Willis wasn’t the only merchant feeling the online squeeze. Nick Richard, owner and general manager of Chimes Textbook Exchange (CTX), says online retailers have taken a toll on his business as well.
“It’s gotten harder,” he says. “Barnes & Noble and Amazon, they are definitely hurting us.”
The store is fighting back by establishing its own online presence—even selling textbooks through Amazon’s third-party online marketplace.
Richard also has increased his buy-back prices to encourage students to sell their used textbooks to him rather than online. Today’s students tend to assume they’ll get a better deal online whether they actually do or not. Richard says that despite the heavy competition, CTX, with a store on Burbank Drive in addition to its Chimes Street location, should be able to hold its own.
“We have every intention of being here for a while,” he says. “We’re OK living with 15% of the market. It’s still enough to keep us in business.”
Willis says it was a tough decision pulling the plug considering the bonds his family had forged with LSU over the decades.
“I really didn’t want to do it,” he says. “I really had a lot of friends on campus—teachers who dealt exclusively through me and not even through the other bookstores. They were really disappointed about me going out of business.”

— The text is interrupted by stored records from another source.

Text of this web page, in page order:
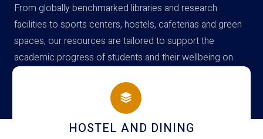
From globally benchmarked libraries and research
facilities to sports centers, hostels, cafeterias and green
spaces, our resources are tailored to support the
academic progress of students and their wellbeing on
campus
HOSTEL AND DINING

Many of those friends were in the sociology department. In the early days, Willis’ father, Ross, who is now deceased, took a couple of sociology professors fishing. That evolved into such a relationship that by the mid-1990s, College Supply had all the department’s business. Willis even started an annual scholarship—the College Supply Bookstore Scholarship Award—to assist top sociology undergrads with school expenses. It’s accompanied each year by a crawfish boil at the house of Willis’ mother.
“We wanted to give back something to that department in particular because they had supported us,” he says. “We continued to do that all the way up through last year, and we may even have it again this year.”
Mike Grimes, a sociology professor at LSU since 1973, says College Supply will be sorely missed by the department. He remembers being introduced to the elder Willis nearly the day he arrived to teach at LSU. Grimes also remembers “incredibly good service,” and says the disappearance of College Supply is simply more evidence of how the U.S. economy has changed in terms of mom-and-pop stores being snuffed out by major retailers, from A&P to McDonald’s.
“It’s simply the dynamic nature of the economy,” Grimes says. “It made them kind of irrelevant.”
He thinks society pays a hidden price, nevertheless. Mom-and-pop stores, whether they sell groceries, burgers or books, are—or were—important members of the social community, not just the economic community, Grimes says. He cites the College Supply scholarship as a prime example. At the other end of the spectrum, Wal-Mart has a poor track record of giving back to the community, though the retail giant is “getting smarter about it,” he says.
“I guess I’m an old fuddy-duddy,” Grimes says. “I really do think it’s a pity. But again, this is capitalism. It works that way. It’s unfortunate that it has victims.”